• **Instructions to follow**
Set down the data below from its first line to the line holding "Gear Door Hinge Bushing Kits", inclusive; omit all pictures.
-.-.-
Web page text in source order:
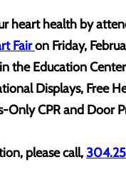
heart health by
Fairon Friday,
the Education
Displays, Free
Only CPR and Door
please call,
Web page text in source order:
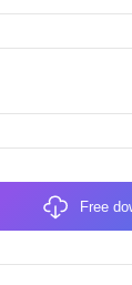
Free
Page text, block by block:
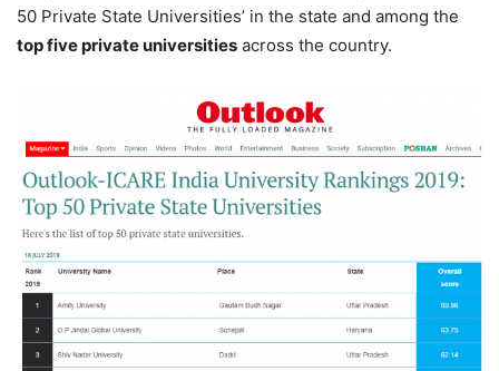
50 Private State Universities’ in the state and among the
top five private universities across the country.
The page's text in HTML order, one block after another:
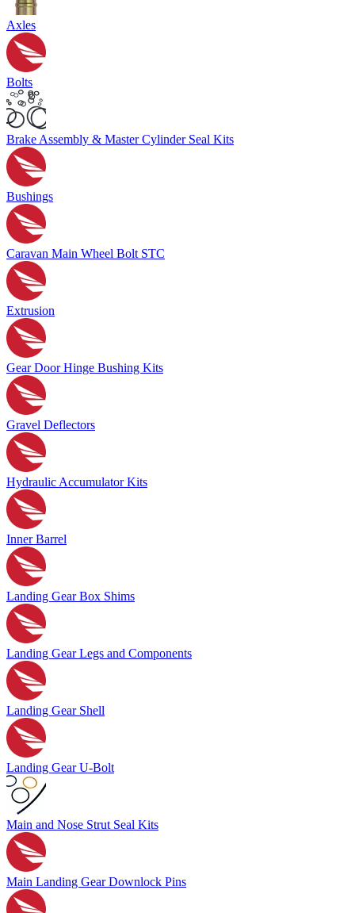
Axles
Bolts
Brake Assembly & Master Cylinder Seal Kits
Bushings
Caravan Main Wheel Bolt STC
Extrusion
Gear Door Hinge Bushing Kits
Gravel Deflectors
Hydraulic Accumulator Kits
Inner Barrel
Landing Gear Box Shims
Landing Gear Legs and Components
Landing Gear Shell
Landing Gear U-Bolt
Main and Nose Strut Seal Kits
Main Landing Gear Downlock Pins
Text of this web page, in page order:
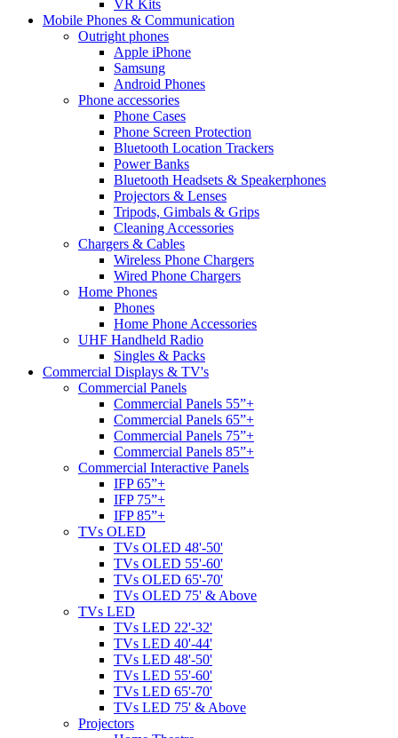
VR Kits
Mobile Phones & Communication
Outright phones
Apple iPhone
Samsung
Android Phones
Phone accessories
Phone Cases
Phone Screen Protection
Bluetooth Location Trackers
Power Banks
Bluetooth Headsets & Speakerphones
Projectors & Lenses
Tripods, Gimbals & Grips
Cleaning Accessories
Chargers & Cables
Wireless Phone Chargers
Wired Phone Chargers
Home Phones
Phones
Home Phone Accessories
UHF Handheld Radio
Singles & Packs
Commercial Displays & TV's
Commercial Panels
Commercial Panels 55”+
Commercial Panels 65”+
Commercial Panels 75”+
Commercial Panels 85”+
Commercial Interactive Panels
IFP 65”+
IFP 75”+
IFP 85”+
TVs OLED
TVs OLED 48'-50'
TVs OLED 55'-60'
TVs OLED 65'-70'
TVs OLED 75' & Above
TVs LED
TVs LED 22'-32'
TVs LED 40'-44'
TVs LED 48'-50'
TVs LED 55'-60'
TVs LED 65'-70'
TVs LED 75' & Above
Projectors
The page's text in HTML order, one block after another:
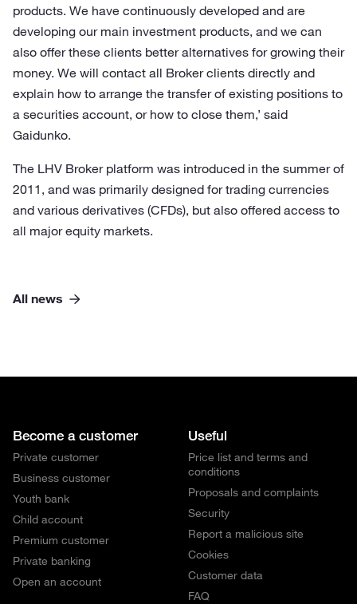
products. We have continuously developed and are
developing our main investment products, and we can
also offer these clients better alternatives for growing their
money. We will contact all Broker clients directly and
explain how to arrange the transfer of existing positions to
a securities account, or how to close them,’ said
Gaidunko.
The LHV Broker platform was introduced in the summer of
2011, and was primarily designed for trading currencies
and various derivatives (CFDs), but also offered access to
all major equity markets.
All news
Become a customer
Private customer
Business customer
Youth bank
Child account
Premium customer
Private banking
Open an account
Useful
Price list and terms and
conditions
Proposals and complaints
Security
Report a malicious site
Cookies
Customer data
FAQ
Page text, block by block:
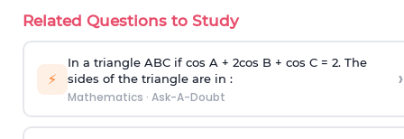
Related Questions to Study
⚡
In a triangle ABC if cos A + 2cos B + cos C = 2. The
sides of the triangle are in :
Mathematics · Ask-A-Doubt
›
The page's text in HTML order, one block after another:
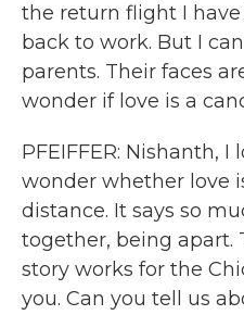
the return flight I
back to work. But I
parents. Their faces
wonder if love is a
PFEIFFER: Nishanth,
wonder whether love
distance. It says so
together, being apart.
story works for the
you. Can you tell us
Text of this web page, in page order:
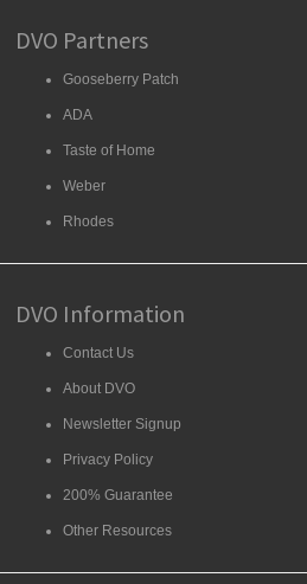
DVO Partners
Gooseberry Patch
ADA
Taste of Home
Weber
Rhodes
DVO Information
Contact Us
About DVO
Newsletter Signup
Privacy Policy
200% Guarantee
Other Resources
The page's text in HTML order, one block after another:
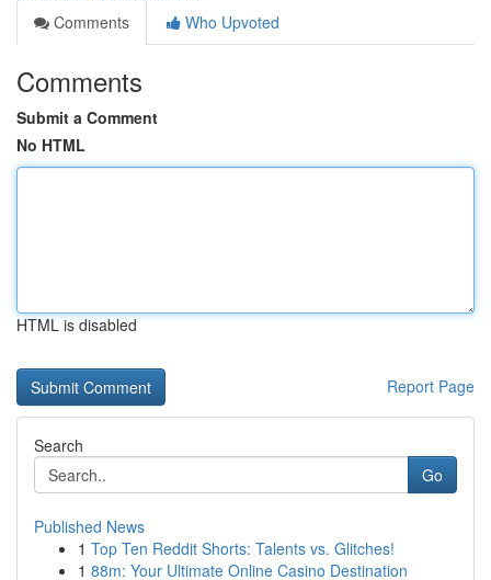
Comments
Who Upvoted
Comments
Submit a Comment
No HTML
HTML is disabled
Report Page
Search
Go
Published News
1 Top Ten Reddit Shorts: Talents vs. Glitches!
1 88m: Your Ultimate Online Casino Destination
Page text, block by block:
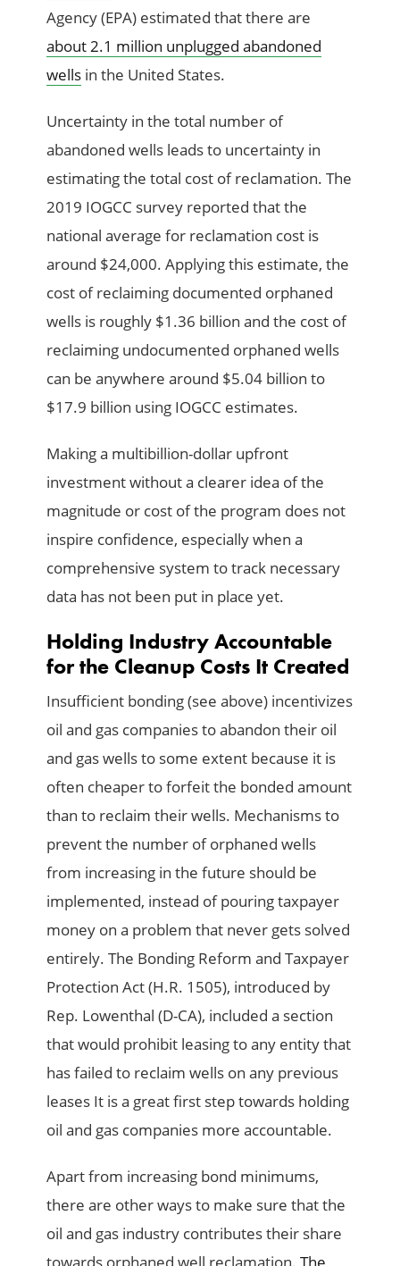
Agency (EPA) estimated that there are
about 2.1 million unplugged abandoned
wells in the United States.
Uncertainty in the total number of
abandoned wells leads to uncertainty in
estimating the total cost of reclamation. The
2019 IOGCC survey reported that the
national average for reclamation cost is
around $24,000. Applying this estimate, the
cost of reclaiming documented orphaned
wells is roughly $1.36 billion and the cost of
reclaiming undocumented orphaned wells
can be anywhere around $5.04 billion to
$17.9 billion using IOGCC estimates.
Making a multibillion-dollar upfront
investment without a clearer idea of the
magnitude or cost of the program does not
inspire confidence, especially when a
comprehensive system to track necessary
data has not been put in place yet.
Holding Industry Accountable
for the Cleanup Costs It Created
Insufficient bonding (see above) incentivizes
oil and gas companies to abandon their oil
and gas wells to some extent because it is
often cheaper to forfeit the bonded amount
than to reclaim their wells. Mechanisms to
prevent the number of orphaned wells
from increasing in the future should be
implemented, instead of pouring taxpayer
money on a problem that never gets solved
entirely. The Bonding Reform and Taxpayer
Protection Act (H.R. 1505), introduced by
Rep. Lowenthal (D-CA), included a section
that would prohibit leasing to any entity that
has failed to reclaim wells on any previous
leases It is a great first step towards holding
oil and gas companies more accountable.
Apart from increasing bond minimums,
there are other ways to make sure that the
oil and gas industry contributes their share
towards orphaned well reclamation.The
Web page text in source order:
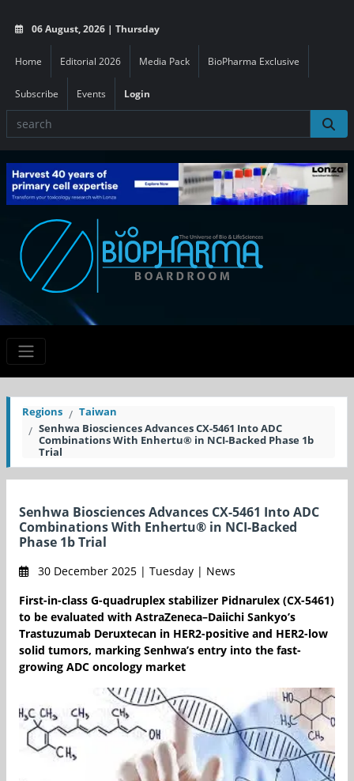
06 August, 2026 | Thursday
Home Editorial 2026 Media Pack BioPharma Exclusive
Subscribe Events Login
Regions
Taiwan
Senhwa Biosciences Advances CX-5461 Into ADC
Combinations With Enhertu® in NCI-Backed Phase 1b
Trial
Senhwa Biosciences Advances CX-5461 Into ADC
Combinations With Enhertu® in NCI-Backed
Phase 1b Trial
30 December 2025 | Tuesday | News
First-in-class G-quadruplex stabilizer Pidnarulex (CX-5461)
to be evaluated with AstraZeneca–Daiichi Sankyo’s
Trastuzumab Deruxtecan in HER2-positive and HER2-low
solid tumors, marking Senhwa’s entry into the fast-
growing ADC oncology market
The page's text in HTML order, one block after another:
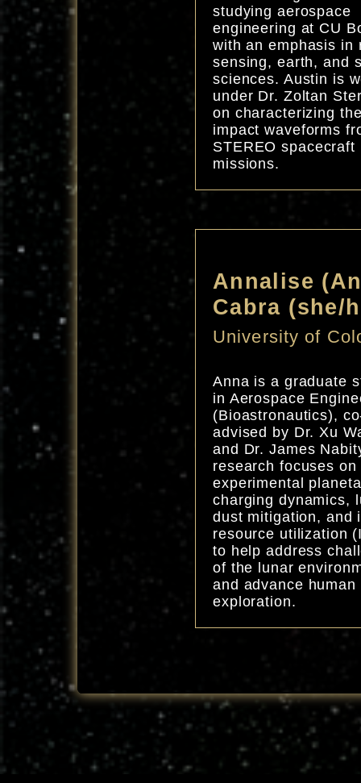
studying aerospace
engineering at CU
with an emphasis in
sensing, earth, and
sciences. Austin is
under Dr. Zoltan
on characterizing
impact waveforms
STEREO spacecraft
missions.
Annalise
Cabra (she/
University of
Anna is a graduate
in Aerospace
(Bioastronautics),
advised by Dr. Xu
and Dr. James
research focuses on
experimental
charging dynamics,
dust mitigation, and
resource utilization
to help address
of the lunar
and advance human
exploration.
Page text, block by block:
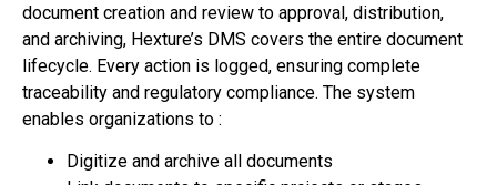
document creation and review to approval, distribution,
and archiving, Hexture’s DMS covers the entire document
lifecycle. Every action is logged, ensuring complete
traceability and regulatory compliance. The system
enables organizations to :
Digitize and archive all documents
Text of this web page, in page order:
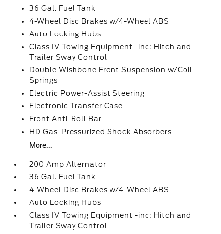
36 Gal. Fuel Tank
4-Wheel Disc Brakes w/4-Wheel ABS
Auto Locking Hubs
Class IV Towing Equipment -inc: Hitch and
Trailer Sway Control
Double Wishbone Front Suspension w/Coil
Springs
Electric Power-Assist Steering
Electronic Transfer Case
Front Anti-Roll Bar
HD Gas-Pressurized Shock Absorbers
More...
200 Amp Alternator
36 Gal. Fuel Tank
4-Wheel Disc Brakes w/4-Wheel ABS
Auto Locking Hubs
Class IV Towing Equipment -inc: Hitch and
Trailer Sway Control
-.-.-
• **Answer for this exercise**
Web page text in source order:
heart health by
Fairon Friday,
the Education
Displays, Free
Only CPR and Door
please call,
Web page text in source order:
Free
Page text, block by block:
50 Private State Universities’ in the state and among the
top five private universities across the country.
The page's text in HTML order, one block after another:
Axles
Bolts
Brake Assembly & Master Cylinder Seal Kits
Bushings
Caravan Main Wheel Bolt STC
Extrusion
Gear Door Hinge Bushing Kits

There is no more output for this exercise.